Khusus untuk peternak, Fadjar meminta agar peternakan tidak memberikan sisa-sisa makanan dapur atau sampah (SWILL) yang mengandung daging babi atau produk daging babi yang kurang dimasak atau tidak dimasak.
“Apabila langkah-langkah tersebut kita bisa jalankan dengan benar, dan system surveilans bisa dilaksanakan dengan tepat, maka saya optimistis populasi babi di Indonesia yang berjumlah 8 juta ekor lebih dapat kita lindungi dari ancaman ASF,” ujarnya.

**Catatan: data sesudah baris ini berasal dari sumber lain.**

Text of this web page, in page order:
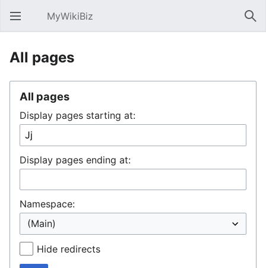
Open main menu MyWikiBiz
All pages
All pages
Display pages starting at:
Display pages ending at:
Namespace:
Hide redirects
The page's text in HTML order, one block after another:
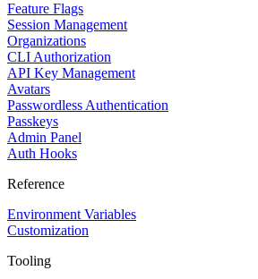
Feature Flags
Session Management
Organizations
CLI Authorization
API Key Management
Avatars
Passwordless Authentication
Passkeys
Admin Panel
Auth Hooks
Reference
Environment Variables
Customization
Tooling
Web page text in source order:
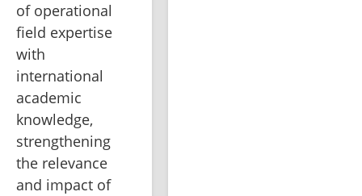
of operational
field expertise
with
international
academic
knowledge,
strengthening
the relevance
and impact of
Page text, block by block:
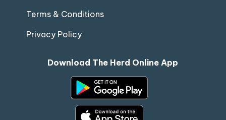
Terms & Conditions
Privacy Policy
Download The Herd Online App
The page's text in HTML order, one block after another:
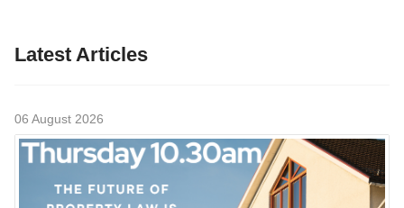
Latest Articles
06 August 2026
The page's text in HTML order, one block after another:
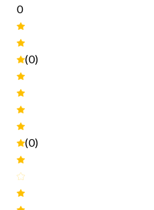
0
(0)
(0)
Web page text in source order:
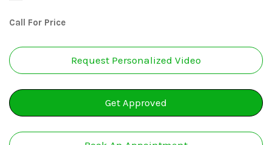
Call For Price
Request Personalized Video
Get Approved
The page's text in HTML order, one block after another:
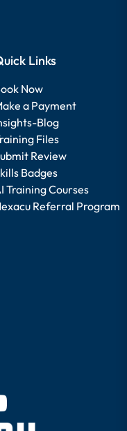
Links
Now
a Payment
Blog
Files
Review
Badges
Training Courses
Referral Program
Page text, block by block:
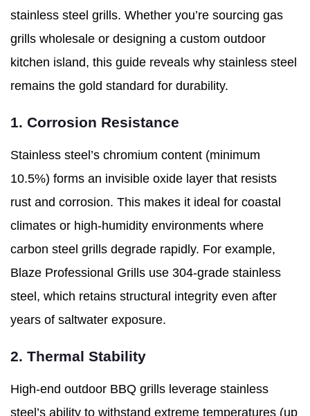
stainless steel grills. Whether you’re sourcing gas
grills wholesale or designing a custom outdoor
kitchen island, this guide reveals why stainless steel
remains the gold standard for durability.
1. Corrosion Resistance
Stainless steel’s chromium content (minimum
10.5%) forms an invisible oxide layer that resists
rust and corrosion. This makes it ideal for coastal
climates or high-humidity environments where
carbon steel grills degrade rapidly. For example,
Blaze Professional Grills use 304-grade stainless
steel, which retains structural integrity even after
years of saltwater exposure.
2. Thermal Stability
High-end outdoor BBQ grills leverage stainless
steel’s ability to withstand extreme temperatures (up
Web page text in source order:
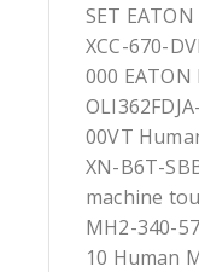
SET
XCC-670-
000
OLI362FDJA-
00VT
XN-B6T-
machine
MH2-340-
10 Human
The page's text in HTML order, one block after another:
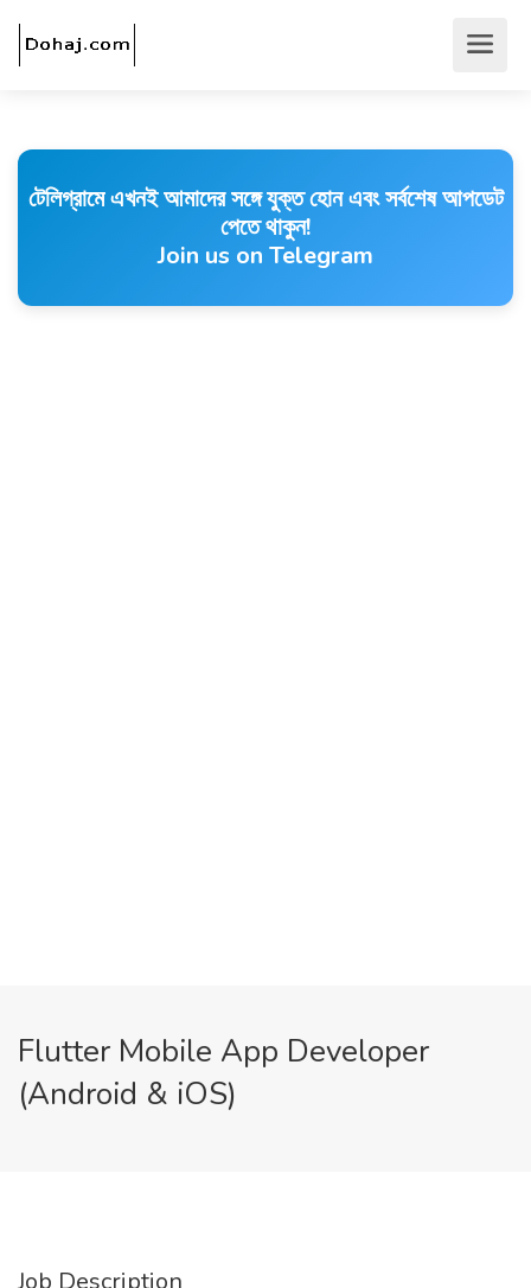
টেলিগ্রামে এখনই আমাদের সঙ্গে যুক্ত হোন এবং সর্বশেষ আপডেট
পেতে থাকুন!
Join us on Telegram
Flutter Mobile App Developer
(Android & iOS)
Job Description
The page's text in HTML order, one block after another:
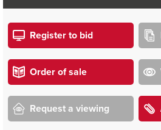
Register to bid
Order of sale
Request a viewing
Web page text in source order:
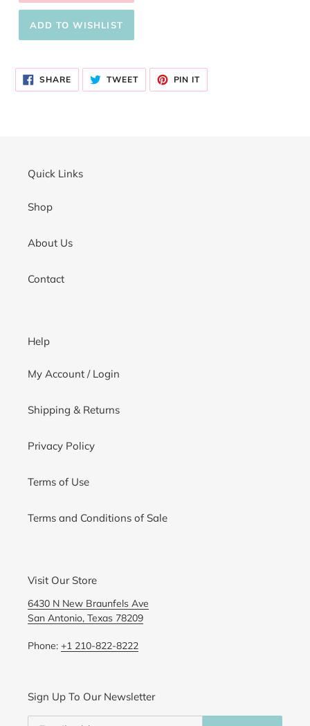
your
SHARESHARE
ON
FACEBOOK
TWEETTWEET
TWITTER
PIN ITPIN
PINTEREST
Quick Links
Shop
About Us
Contact
Help
My Account / Login
Shipping & Returns
Privacy Policy
Terms of Use
Terms and Conditions of Sale
Visit Our Store
6430 N New Braunfels Ave
San Antonio, Texas 78209
Phone: +1 210-822-8222
Sign Up To Our Newsletter
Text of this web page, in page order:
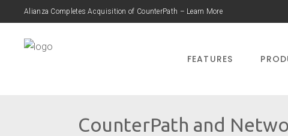
Alianza Completes Acquisition of CounterPath – Learn More
FEATURES
CounterPath and
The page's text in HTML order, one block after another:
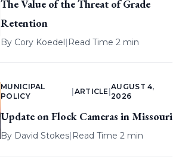
The Value of the Threat of Grade
Retention
By Cory Koedel| Read Time 2 min
MUNICIPAL
POLICY
ARTICLE |
AUGUST 4,
2026
Update on Flock Cameras in Missouri
By David Stokes| Read Time 2 min
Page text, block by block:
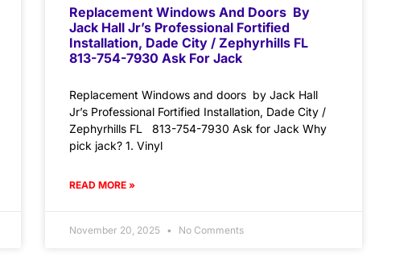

Andri Jatikusumah, National Technical Adviser dari FAO ECTAD Indonesia menambahkan alasan kenapa Indonesia perlu mewaspadai ancaman penyakit hewan ASF. Di antaranya, sampai saat ini belum ditemukan vaksin anti-ASF dan tidak ada pengobatan apabila sudah terjadi kasus. Satu-satunya cara untuk mencegah penyebaran dan mengendalikan kasus apabila sudah terjadi adalah dengan cara memusnahkan babi-babi tersebut.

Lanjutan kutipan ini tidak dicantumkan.